* _Assignment_
Only the lines from the one with "to a potential" to the end of the data below should be returned, each exactly as it stands.

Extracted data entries
= = = = =

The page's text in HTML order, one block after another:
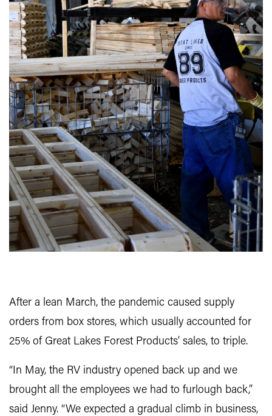
After a lean March, the pandemic caused supply
orders from box stores, which usually accounted for
25% of Great Lakes Forest Products’ sales, to triple.
“In May, the RV industry opened back up and we
brought all the employees we had to furlough back,”
said Jenny. “We expected a gradual climb in business,
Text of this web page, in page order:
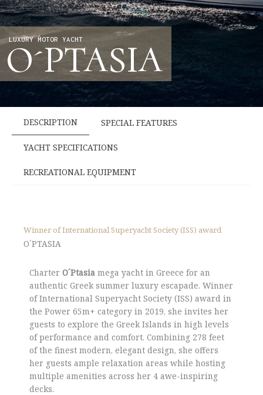
LUXURY MOTOR YACHT
O´PTASIA
DESCRIPTION SPECIAL FEATURES
YACHT SPECIFICATIONS
RECREATIONAL EQUIPMENT
Winner of International Superyacht Society (ISS) award
O´PTASIA
Charter O´Ptasia mega yacht in Greece for an
authentic Greek summer luxury escapade. Winner
of International Superyacht Society (ISS) award in
the Power 65m+ category in 2019, she invites her
guests to explore the Greek Islands in high levels
of performance and comfort. Combining 278 feet
of the finest modern, elegant design, she offers
her guests ample relaxation areas while hosting
multiple amenities across her 4 awe-inspiring
decks.
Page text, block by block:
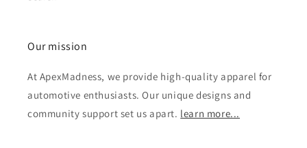
Our mission
At ApexMadness, we provide high-quality apparel for
automotive enthusiasts. Our unique designs and
community support set us apart. learn more...
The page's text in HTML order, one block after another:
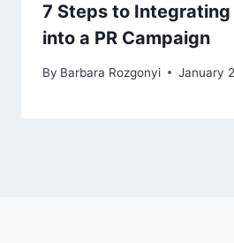
7 Steps to Integrating
into a PR Campaign
By Barbara Rozgonyi January
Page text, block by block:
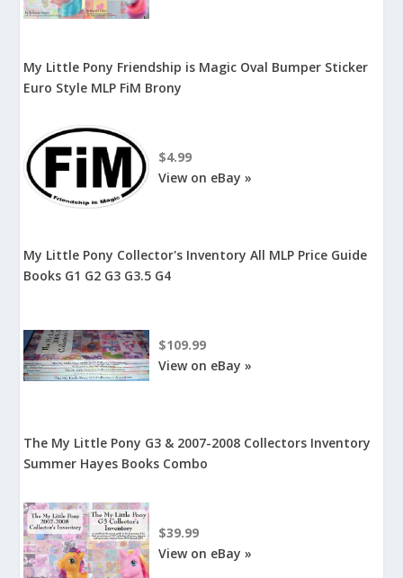
My Little Pony Friendship is Magic Oval Bumper Sticker
Euro Style MLP FiM Brony
$4.99
View on eBay »
My Little Pony Collector's Inventory All MLP Price Guide
Books G1 G2 G3 G3.5 G4
$109.99
View on eBay »
The My Little Pony G3 & 2007-2008 Collectors Inventory
Summer Hayes Books Combo
$39.99
View on eBay »
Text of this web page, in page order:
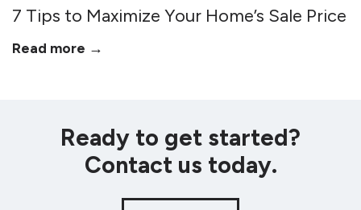
7 Tips to Maximize Your Home’s Sale Price
Read more →
Ready to get started?
Contact us today.
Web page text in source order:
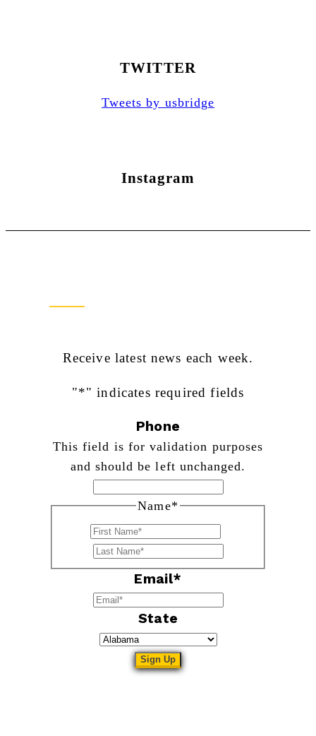
TWITTER
Tweets by usbridge
Instagram
Receive latest news each week.
"*" indicates required fields
Phone
This field is for validation purposes
and should be left unchanged.
Name*
Last
Email*
State
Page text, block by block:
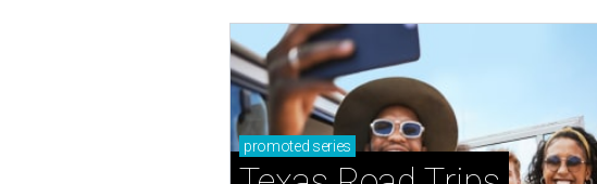
promoted series
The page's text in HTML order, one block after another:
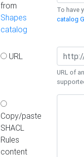
from
Shapes
catalog
To have
catalog
URL
URL of
Copy/paste
SHACL
Rules
content
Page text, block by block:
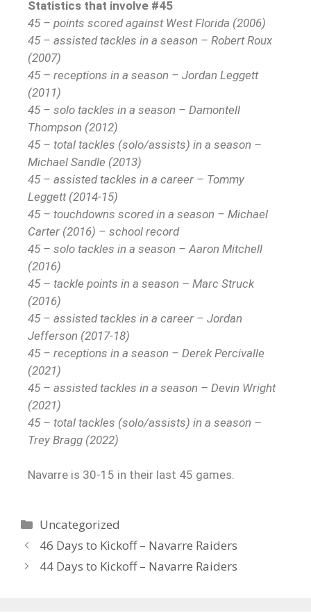
Statistics that involve #45
45 – points scored against West Florida (2006)
45 – assisted tackles in a season – Robert Roux
(2007)
45 – receptions in a season – Jordan Leggett
(2011)
45 – solo tackles in a season – Damontell
Thompson (2012)
45 – total tackles (solo/assists) in a season –
Michael Sandle (2013)
45 – assisted tackles in a career – Tommy
Leggett (2014-15)
45 – touchdowns scored in a season – Michael
Carter (2016) – school record
45 – solo tackles in a season – Aaron Mitchell
(2016)
45 – tackle points in a season – Marc Struck
(2016)
45 – assisted tackles in a career – Jordan
Jefferson (2017-18)
45 – receptions in a season – Derek Percivalle
(2021)
45 – assisted tackles in a season – Devin Wright
(2021)
45 – total tackles (solo/assists) in a season –
Trey Bragg (2022)
Navarre is 30-15 in their last 45 games.
Uncategorized
46 Days to Kickoff – Navarre Raiders
44 Days to Kickoff – Navarre Raiders
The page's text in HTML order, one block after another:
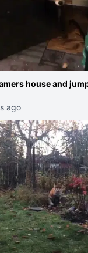
house and
ago
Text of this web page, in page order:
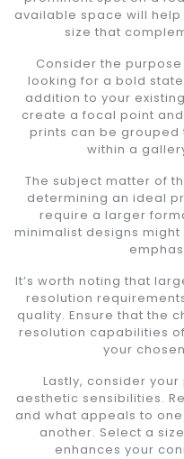
available space will
size that
Consider the
looking for a bold
addition to your
create a focal point
prints can be
within a
The subject matter of
determining an ideal
require a larger
minimalist designs
It’s worth noting that
resolution
quality. Ensure that the
resolution capabilities
your
Lastly, consider
aesthetic sensibilities.
and what appeals to
another. Select a
enhances your
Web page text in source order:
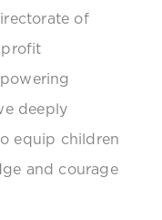
of
deeply
equip children
and courage
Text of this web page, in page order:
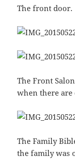
The front door.
The Front
when there are
The Family
the family was
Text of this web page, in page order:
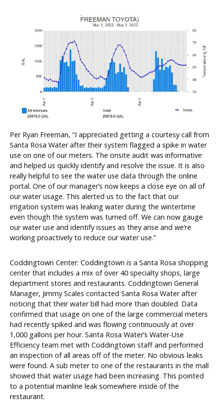
Per Ryan Freeman, “I appreciated getting a courtesy call from
Santa Rosa Water after their system flagged a spike in water
use on one of our meters. The onsite audit was informative
and helped us quickly identify and resolve the issue. It is also
really helpful to see the water use data through the online
portal. One of our manager’s now keeps a close eye on all of
our water usage. This alerted us to the fact that our
irrigation system was leaking water during the wintertime
even though the system was turned off. We can now gauge
our water use and identify issues as they arise and we’re
working proactively to reduce our water use.”
Coddingtown Center: Coddingtown is a Santa Rosa shopping
center that includes a mix of over 40 specialty shops, large
department stores and restaurants. Coddingtown General
Manager, Jimmy Scales contacted Santa Rosa Water after
noticing that their water bill had more than doubled. Data
confirmed that usage on one of the large commercial meters
had recently spiked and was flowing continuously at over
1,000 gallons per hour. Santa Rosa Water’s Water-Use
Efficiency team met with Coddingtown staff and performed
an inspection of all areas off of the meter. No obvious leaks
were found. A sub meter to one of the restaurants in the mall
showed that water usage had been increasing. This pointed
to a potential mainline leak somewhere inside of the
restaurant.

= = = = =

* _Exercise response_
to a potential mainline leak somewhere inside of the
restaurant.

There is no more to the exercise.